Runtime is on HG003 reads (all chromosomes). Reported runtime is an average of 5 runs.

Stage Time (minutes)
make_examples 55m56.13s
call_variants 17m29.76s
postprocess_variants (with gVCF) 5m58.82s
vcf_stats_report (optional) 6m23.70s (optional)
total 91m6.31s (1h31m6.31s)

Accuracy

hap.py results on HG003 (all chromosomes, using NIST v4.2.1 truth), which was held out while training.

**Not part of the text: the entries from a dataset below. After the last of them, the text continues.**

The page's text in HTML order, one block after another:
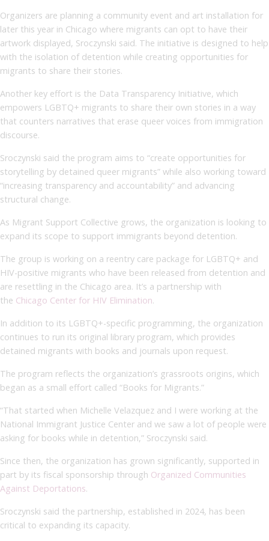
Organizers are planning a community event and art installation for
later this year in Chicago where migrants can opt to have their
artwork displayed, Sroczynski said. The initiative is designed to help
with the isolation of detention while creating opportunities for
migrants to share their stories.
Another key effort is the Data Transparency Initiative, which
empowers LGBTQ+ migrants to share their own stories in a way
that counters narratives that erase queer voices from immigration
discourse.
Sroczynski said the program aims to “create opportunities for
storytelling by detained queer migrants” while also working toward
“increasing transparency and accountability” and advancing
structural change.
As Migrant Support Collective grows, the organization is looking to
expand its scope to support immigrants beyond detention.
The group is working on a reentry care package for LGBTQ+ and
HIV-positive migrants who have been released from detention and
are resettling in the Chicago area. It’s a partnership with
the Chicago Center for HIV Elimination.
In addition to its LGBTQ+-specific programming, the organization
continues to run its original library program, which provides
detained migrants with books and journals upon request.
The program reflects the organization’s grassroots origins, which
began as a small effort called “Books for Migrants.”
“That started when Michelle Velazquez and I were working at the
National Immigrant Justice Center and we saw a lot of people were
asking for books while in detention,” Sroczynski said.
Since then, the organization has grown significantly, supported in
part by its fiscal sponsorship through Organized Communities
Against Deportations.
Sroczynski said the partnership, established in 2024, has been
critical to expanding its capacity.
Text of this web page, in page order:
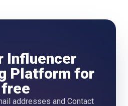
Influencer
Platform for
free
addresses and Contact
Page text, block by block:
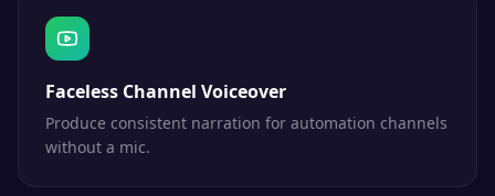
Faceless Channel Voiceover
Produce consistent narration for automation channels
without a mic.
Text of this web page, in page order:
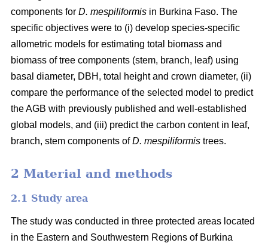
components for D. mespiliformis in Burkina Faso. The
specific objectives were to (i) develop species-specific
allometric models for estimating total biomass and
biomass of tree components (stem, branch, leaf) using
basal diameter, DBH, total height and crown diameter, (ii)
compare the performance of the selected model to predict
the AGB with previously published and well‐established
global models, and (iii) predict the carbon content in leaf,
branch, stem components ofD. mespiliformis trees.
2 Material and methods
2.1 Study area
The study was conducted in three protected areas located
in the Eastern and Southwestern Regions of Burkina
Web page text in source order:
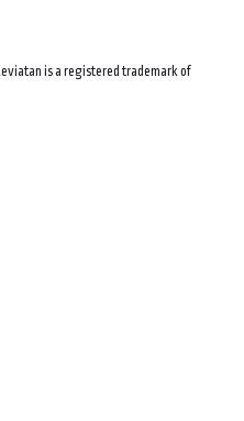
is a registered trademark of

Type TRUTH.TP TRUTH.FN QUERY.FP METRIC.Recall METRIC.Precision METRIC.F1_Score
INDEL 450891 53610 40728 0.893737 0.919559 0.906464
SNP 3319370 8125 2954 0.997558 0.999111 0.998334

See VCF stats report.

Hybrid (Illumina + PacBio HiFi)

Runtime

Runtime is on HG003 (all chromosomes). Reported runtime is an average of 5 runs.

Stage Time (minutes)
make_examples 62m2.28s
call_variants 65m3.32s
postprocess_variants (with gVCF) 3m43.18s
vcf_stats_report (optional) 5m6.89s (optional)
total 154m30.64s (2h34m30.64s)

Accuracy

Evaluating on HG003 (all chromosomes, using NIST v4.2.1 truth), which was held out while training the hybrid model.

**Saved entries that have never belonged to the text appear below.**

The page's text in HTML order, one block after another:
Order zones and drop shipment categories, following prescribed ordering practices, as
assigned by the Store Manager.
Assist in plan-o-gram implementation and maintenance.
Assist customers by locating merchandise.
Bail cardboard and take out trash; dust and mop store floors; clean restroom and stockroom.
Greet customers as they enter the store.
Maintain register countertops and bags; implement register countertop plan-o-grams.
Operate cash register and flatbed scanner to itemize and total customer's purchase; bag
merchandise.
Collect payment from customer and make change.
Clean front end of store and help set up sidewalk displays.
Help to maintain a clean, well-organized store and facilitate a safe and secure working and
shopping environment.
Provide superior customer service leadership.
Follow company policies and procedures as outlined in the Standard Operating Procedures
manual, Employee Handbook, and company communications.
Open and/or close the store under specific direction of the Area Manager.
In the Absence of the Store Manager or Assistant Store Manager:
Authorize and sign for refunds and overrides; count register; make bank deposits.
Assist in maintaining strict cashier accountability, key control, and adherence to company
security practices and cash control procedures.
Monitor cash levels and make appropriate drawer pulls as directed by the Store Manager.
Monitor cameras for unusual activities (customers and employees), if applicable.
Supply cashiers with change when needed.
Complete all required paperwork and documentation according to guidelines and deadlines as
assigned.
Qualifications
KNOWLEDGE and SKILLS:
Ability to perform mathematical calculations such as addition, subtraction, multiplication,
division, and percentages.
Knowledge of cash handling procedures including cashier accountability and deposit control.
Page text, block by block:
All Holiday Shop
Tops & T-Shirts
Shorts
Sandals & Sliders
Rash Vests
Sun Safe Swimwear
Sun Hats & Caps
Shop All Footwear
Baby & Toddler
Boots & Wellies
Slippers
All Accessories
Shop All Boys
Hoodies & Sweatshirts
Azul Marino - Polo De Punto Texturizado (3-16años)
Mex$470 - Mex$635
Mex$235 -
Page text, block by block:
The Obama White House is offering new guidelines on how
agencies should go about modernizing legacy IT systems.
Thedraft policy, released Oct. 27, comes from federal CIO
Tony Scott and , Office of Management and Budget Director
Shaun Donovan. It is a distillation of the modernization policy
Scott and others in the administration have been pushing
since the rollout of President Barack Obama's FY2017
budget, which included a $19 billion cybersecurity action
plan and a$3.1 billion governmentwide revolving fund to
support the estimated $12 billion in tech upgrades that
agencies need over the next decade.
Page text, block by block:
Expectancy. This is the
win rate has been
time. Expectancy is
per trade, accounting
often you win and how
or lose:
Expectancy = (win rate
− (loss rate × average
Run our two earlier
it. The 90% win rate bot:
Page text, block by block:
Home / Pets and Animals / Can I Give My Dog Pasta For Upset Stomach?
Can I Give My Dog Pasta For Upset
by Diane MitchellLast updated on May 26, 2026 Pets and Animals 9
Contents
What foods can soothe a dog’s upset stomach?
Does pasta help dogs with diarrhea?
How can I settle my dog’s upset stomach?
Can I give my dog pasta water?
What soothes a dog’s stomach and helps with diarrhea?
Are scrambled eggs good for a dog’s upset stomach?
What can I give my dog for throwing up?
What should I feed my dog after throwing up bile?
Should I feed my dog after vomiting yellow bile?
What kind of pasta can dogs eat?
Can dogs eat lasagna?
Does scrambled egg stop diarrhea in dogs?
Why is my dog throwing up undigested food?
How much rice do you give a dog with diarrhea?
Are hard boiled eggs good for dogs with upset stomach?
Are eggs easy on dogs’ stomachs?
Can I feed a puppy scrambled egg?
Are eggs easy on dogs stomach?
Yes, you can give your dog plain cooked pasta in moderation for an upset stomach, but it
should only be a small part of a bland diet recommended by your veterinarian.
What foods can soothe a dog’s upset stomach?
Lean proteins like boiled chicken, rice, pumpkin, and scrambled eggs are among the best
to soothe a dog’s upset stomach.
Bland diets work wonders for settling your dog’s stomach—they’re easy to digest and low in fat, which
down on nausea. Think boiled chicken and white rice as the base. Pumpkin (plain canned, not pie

Type TRUTH.TP TRUTH.FN QUERY.FP METRIC.Recall METRIC.Precision METRIC.F1_Score
INDEL 503160 1341 2243 0.997342 0.99577 0.996555
SNP 3323907 3588 1981 0.998922 0.999405 0.999163

See VCF stats report.

Inspect outputs that produced the metrics above

The DeepVariant VCFs, gVCFs, and hap.py evaluation outputs are available at:

gs://deepvariant/case-study-outputs

You can also inspect them in a web browser here: https://42basepairs.com/browse/gs/deepvariant/case-study-outputs

How to reproduce the metrics on this page

For simplicity and consistency, we report runtime with a CPU instance with 96 CPUs This is NOT the fastest or cheapest configuration.

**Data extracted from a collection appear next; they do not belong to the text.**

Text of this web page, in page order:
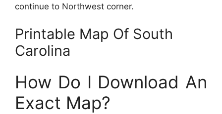
continue to Northwest corner.
Printable Map Of South
Carolina
How Do I Download An
Exact Map?
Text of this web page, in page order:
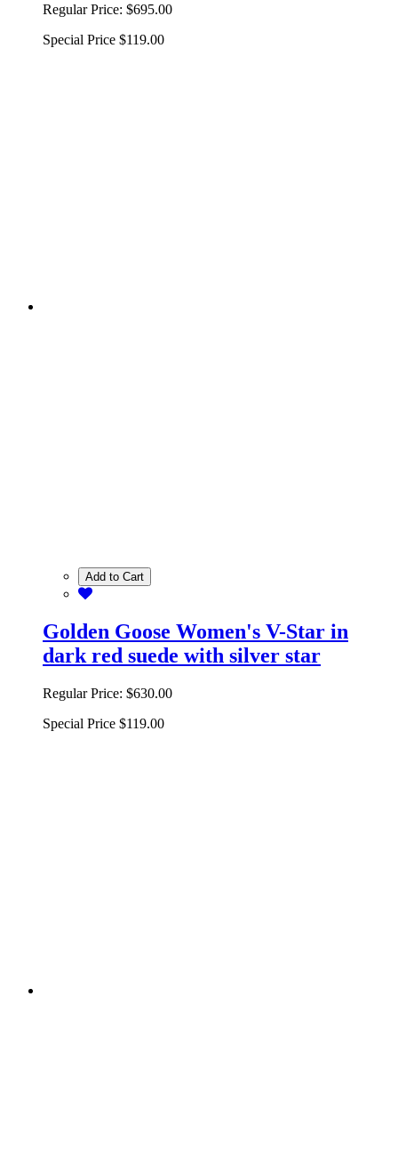
Regular Price: $695.00
Special Price $119.00
Add to Cart
Golden Goose Women's V-Star in
dark red suede with silver star
Regular Price: $630.00
Special Price $119.00
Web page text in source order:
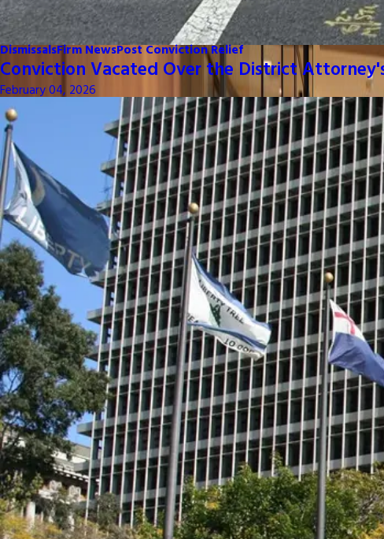
DismissalsFirm NewsPost Conviction Relief
Conviction Vacated Over the District
February 04, 2026
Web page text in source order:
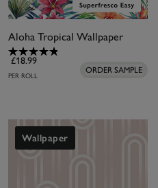
Aloha Tropical Wallpaper
£18.99
PER ROLL
ORDER SAMPLE
Wallpaper
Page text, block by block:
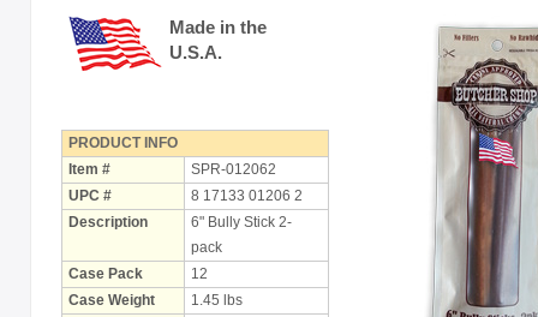
OUR VISION
SHOP ONLINE
Made in the
U.S.A.
PRODUCT INFO
Item #
SPR-012062
UPC #
8 17133 01206 2
Description
6" Bully Stick 2-
pack
Case Pack
12
Case Weight
1.45 lbs
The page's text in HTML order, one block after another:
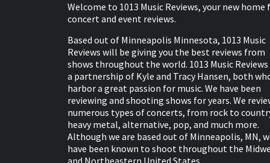
Welcome to 1013 Music Reviews, your new home
concert and event reviews.
Based out of Minneapolis Minnesota, 1013 Music
Reviews will be giving you the best reviews from
shows throughout the world. 1013 Music Reviews
a partnership of Kyle and Tracy Hansen, both
harbor a great passion for music. We have been
reviewing and shooting shows for years. We
numerous types of concerts, from rock to
heavy metal, alternative, pop, and much more.
Although we are based out of Minneapolis, MN,
have been known to shoot throughout the
and Northeastern United States.

Use gcloud compute ssh to log in to the newly created instance.

Download and run any of the following case study scripts:

# Get the script.
curl -O https://raw.githubusercontent.com/google/deepvariant/r1.9/scripts/inference_deepvariant.sh

# WGS
bash inference_deepvariant.sh --model_preset WGS

# WES
bash inference_deepvariant.sh --model_preset WES

# PacBio
bash inference_deepvariant.sh --model_preset PACBIO

# ONT_R104
bash inference_deepvariant.sh --model_preset ONT_R104

# Hybrid
bash inference_deepvariant.sh --model_preset HYBRID_PACBIO_ILLUMINA

Runtime metrics are taken from the resulting log after each stage of DeepVariant. The runtime numbers reported above are the average of 5 runs each. The accuracy metrics come from the hap.py summary.csv output file. The runs are deterministic so all 5 runs produced the same output.